On May 10, 2017, high school student Lily Price was standing in the school parking lot waiting for a ride when fellow student Bryce Burrell backed his vehicle into her, knocked her down, and ran over her leg. After the accident it was revealed that Burrell's father owned the car and that Bryce was specifically excluded from driving it under his father's insurance policy. As such, no liability coverage existed.

Price's mother then sued the high school's principal, an assistant principal, and the school bookkeeper. The suit alleged the bookkeeper, who approved parking applications at the school, had a ministerial duty to verify Burrell's insurance during the application process and that the principal and assistant principal failed to properly supervise the bookkeeper to ensure that process.

At deposition, the bookkeeper testified she confirmed the vehicle listed on the parking application matched the vehicle listed on Burrell's insurance policy card. The school employees then moved for summary judgment because the parking permit application process created a discretionary, not ministerial, duty for the bookkeeper and, as such, without a showing of actual malice, the employees should be shielded by official immunity. It was denied and this appeal followed.

The parties agreed that there was no district manual or formal training on how parking permits are to be issued. Instead, the plaintiff argued that the application itself and the accompanying rules and regulations on campus parking created a ministerial duty for employees to verify insurance.

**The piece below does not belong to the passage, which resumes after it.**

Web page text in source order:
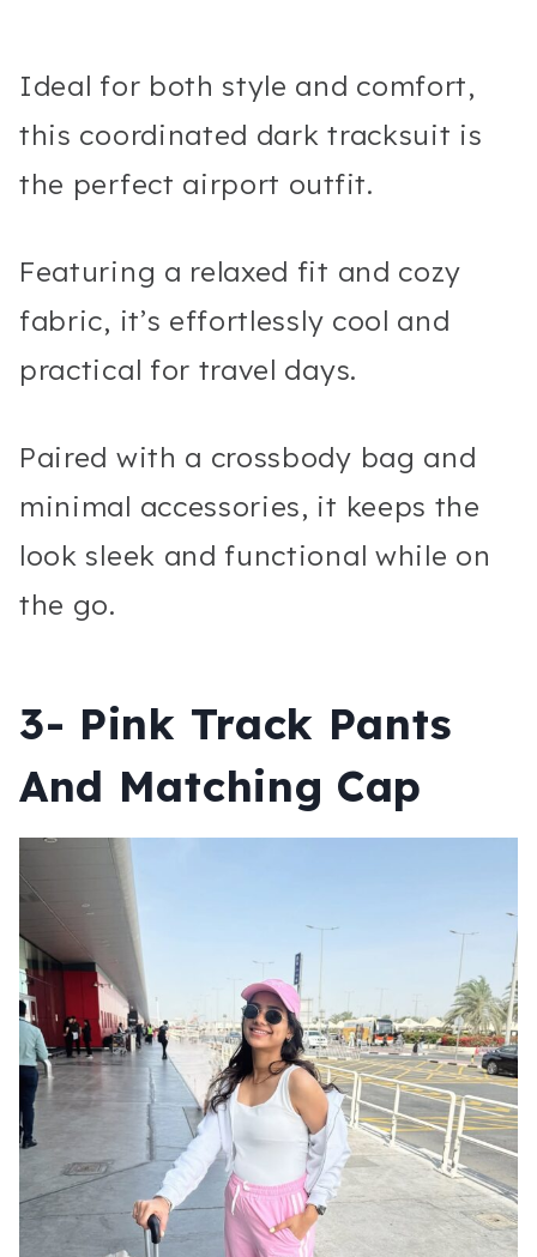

Writing for the panel, Judge Pipkin noted that the Court must look to the application and rules as to whether the language used mandates a simple, absolute, definite action that would be devoid of any discretion on the part of the employee. Here, the parking rules simply state "proof of insurance and a current Georgia driver's license as required by state law shall be required prior to the assignment of a parking space." The application also has a line for staff to indicate they have "verified" an applicant's insurance. Judge Pipkin wrote that the rules and application do not specify the directives to any certain employee or employment position, the application leaves the word "verify" open to interpretation, and both the application and rules are vague as to what constitutes proof of insurance. Without such clear, definitive guidance, the employee is therefore left with his/her discretion and, absent a showing of malice or an actual intent to injure, official immunity shields him/her from any liability for his/her allegedly negligent actions.